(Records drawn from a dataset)
========================================================================
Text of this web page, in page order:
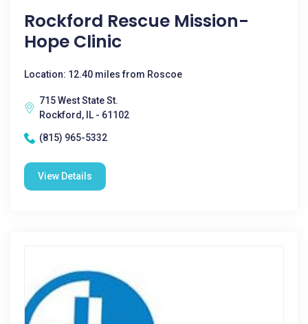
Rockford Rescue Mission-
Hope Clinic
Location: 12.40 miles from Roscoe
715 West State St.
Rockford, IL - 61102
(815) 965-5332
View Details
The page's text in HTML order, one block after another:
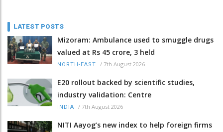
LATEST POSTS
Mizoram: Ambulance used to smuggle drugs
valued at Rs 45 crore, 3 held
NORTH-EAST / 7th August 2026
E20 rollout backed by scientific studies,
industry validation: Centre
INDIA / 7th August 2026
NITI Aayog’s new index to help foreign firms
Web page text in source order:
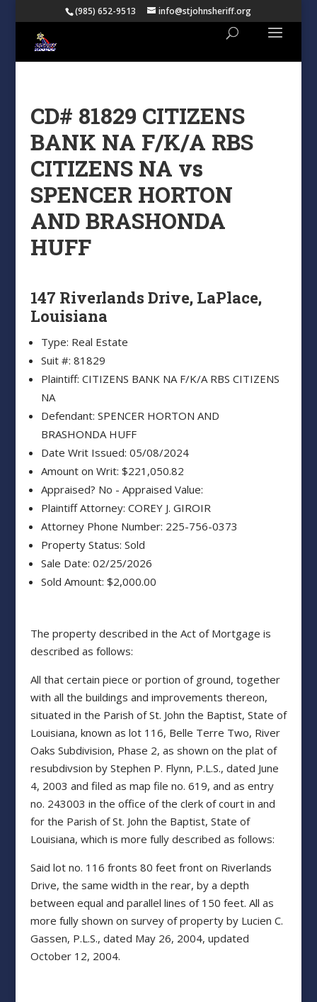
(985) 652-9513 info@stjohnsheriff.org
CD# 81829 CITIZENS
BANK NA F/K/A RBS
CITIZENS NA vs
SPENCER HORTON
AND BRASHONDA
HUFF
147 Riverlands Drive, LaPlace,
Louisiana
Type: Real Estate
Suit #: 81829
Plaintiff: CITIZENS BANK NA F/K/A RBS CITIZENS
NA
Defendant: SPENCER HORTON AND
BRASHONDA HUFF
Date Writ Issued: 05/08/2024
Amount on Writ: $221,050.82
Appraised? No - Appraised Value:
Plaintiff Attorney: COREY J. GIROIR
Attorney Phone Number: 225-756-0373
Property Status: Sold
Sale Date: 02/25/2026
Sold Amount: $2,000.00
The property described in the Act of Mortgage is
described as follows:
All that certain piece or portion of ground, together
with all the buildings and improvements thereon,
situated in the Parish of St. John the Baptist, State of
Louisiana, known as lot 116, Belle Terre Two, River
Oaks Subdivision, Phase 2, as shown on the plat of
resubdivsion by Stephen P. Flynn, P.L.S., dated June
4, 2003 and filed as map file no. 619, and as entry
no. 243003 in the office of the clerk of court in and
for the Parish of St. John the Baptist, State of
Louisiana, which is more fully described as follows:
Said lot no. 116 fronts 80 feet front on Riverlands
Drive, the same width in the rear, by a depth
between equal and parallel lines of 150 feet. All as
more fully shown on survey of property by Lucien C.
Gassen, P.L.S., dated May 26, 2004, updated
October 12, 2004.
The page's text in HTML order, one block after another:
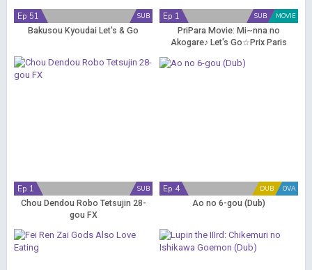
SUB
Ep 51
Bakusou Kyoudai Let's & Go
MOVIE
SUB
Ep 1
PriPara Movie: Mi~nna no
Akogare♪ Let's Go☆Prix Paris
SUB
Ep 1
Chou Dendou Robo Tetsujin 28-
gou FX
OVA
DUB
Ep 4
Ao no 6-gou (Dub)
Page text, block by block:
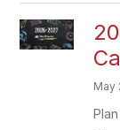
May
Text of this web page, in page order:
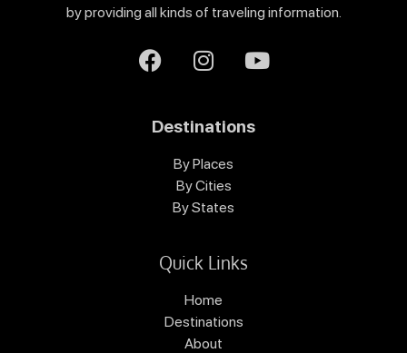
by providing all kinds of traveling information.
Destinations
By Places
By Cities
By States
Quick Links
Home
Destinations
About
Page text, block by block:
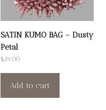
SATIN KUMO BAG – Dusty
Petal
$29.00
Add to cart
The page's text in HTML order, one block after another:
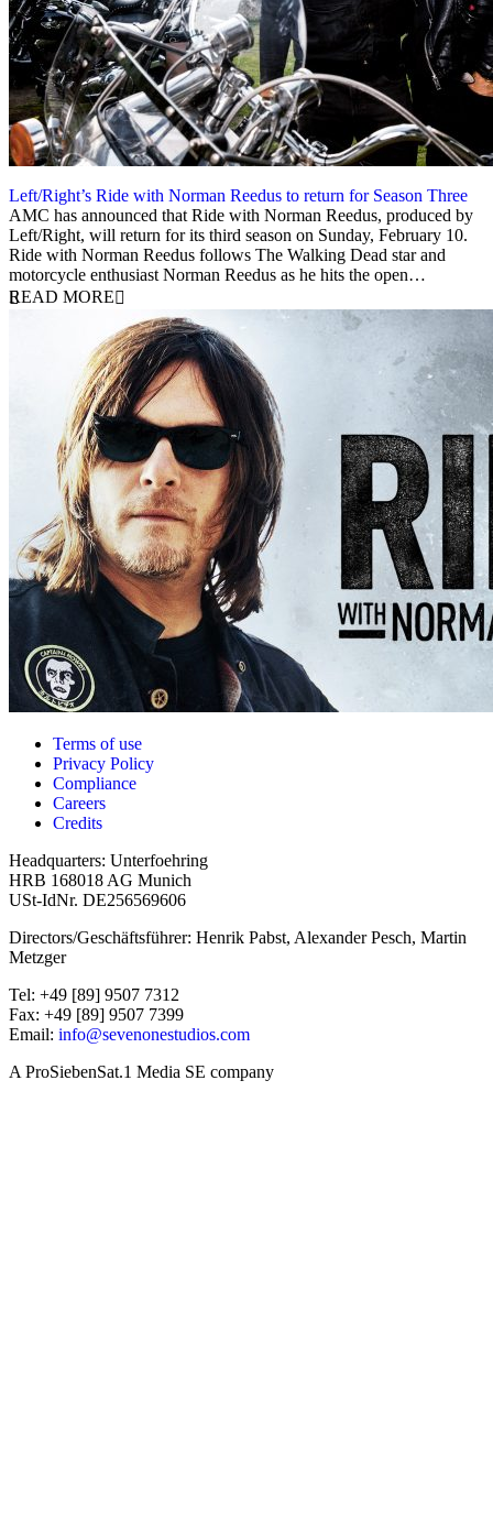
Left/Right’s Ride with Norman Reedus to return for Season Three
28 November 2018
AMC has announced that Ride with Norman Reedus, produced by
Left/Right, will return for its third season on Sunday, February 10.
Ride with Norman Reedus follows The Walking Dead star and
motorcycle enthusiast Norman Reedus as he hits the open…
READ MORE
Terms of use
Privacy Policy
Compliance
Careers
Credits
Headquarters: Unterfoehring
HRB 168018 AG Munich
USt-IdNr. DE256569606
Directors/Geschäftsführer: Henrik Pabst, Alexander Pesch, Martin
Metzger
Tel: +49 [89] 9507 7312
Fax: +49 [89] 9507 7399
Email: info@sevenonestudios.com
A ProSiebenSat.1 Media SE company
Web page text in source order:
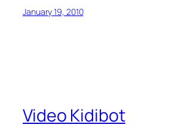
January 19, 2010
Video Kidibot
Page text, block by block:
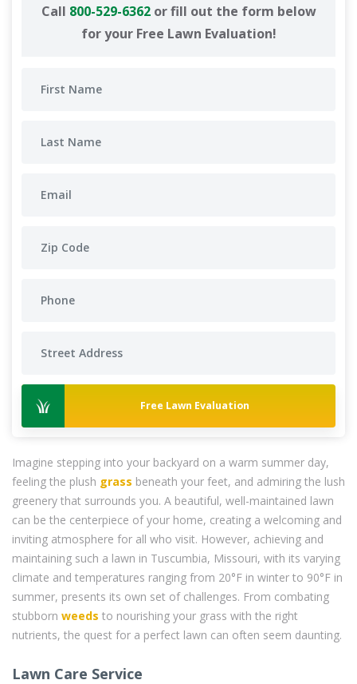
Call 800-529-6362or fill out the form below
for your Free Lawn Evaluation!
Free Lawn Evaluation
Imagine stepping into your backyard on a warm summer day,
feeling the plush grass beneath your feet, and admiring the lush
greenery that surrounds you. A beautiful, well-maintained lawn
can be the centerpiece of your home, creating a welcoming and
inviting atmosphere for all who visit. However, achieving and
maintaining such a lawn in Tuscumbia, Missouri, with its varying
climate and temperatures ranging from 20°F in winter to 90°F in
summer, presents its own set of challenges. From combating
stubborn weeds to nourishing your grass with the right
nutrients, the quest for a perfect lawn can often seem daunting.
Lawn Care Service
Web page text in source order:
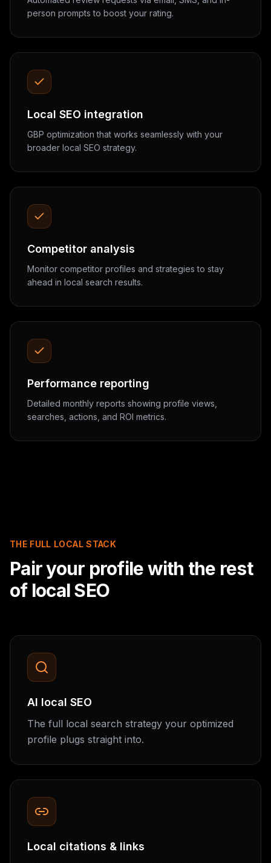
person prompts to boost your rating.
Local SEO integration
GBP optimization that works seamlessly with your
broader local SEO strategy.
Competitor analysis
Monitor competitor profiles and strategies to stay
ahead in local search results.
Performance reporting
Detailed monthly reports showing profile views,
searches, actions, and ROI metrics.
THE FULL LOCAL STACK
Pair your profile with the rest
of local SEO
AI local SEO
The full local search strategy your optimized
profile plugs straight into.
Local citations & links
========================================================================
### TASK ITEM
Reproduce nothing but the lines from the line containing "Local SEO integration" to the last line of the data, each exactly as written.

### FINAL ANSWER
Local SEO integration
GBP optimization that works seamlessly with your
broader local SEO strategy.
Competitor analysis
Monitor competitor profiles and strategies to stay
ahead in local search results.
Performance reporting
Detailed monthly reports showing profile views,
searches, actions, and ROI metrics.
THE FULL LOCAL STACK
Pair your profile with the rest
of local SEO
AI local SEO
The full local search strategy your optimized
profile plugs straight into.
Local citations & links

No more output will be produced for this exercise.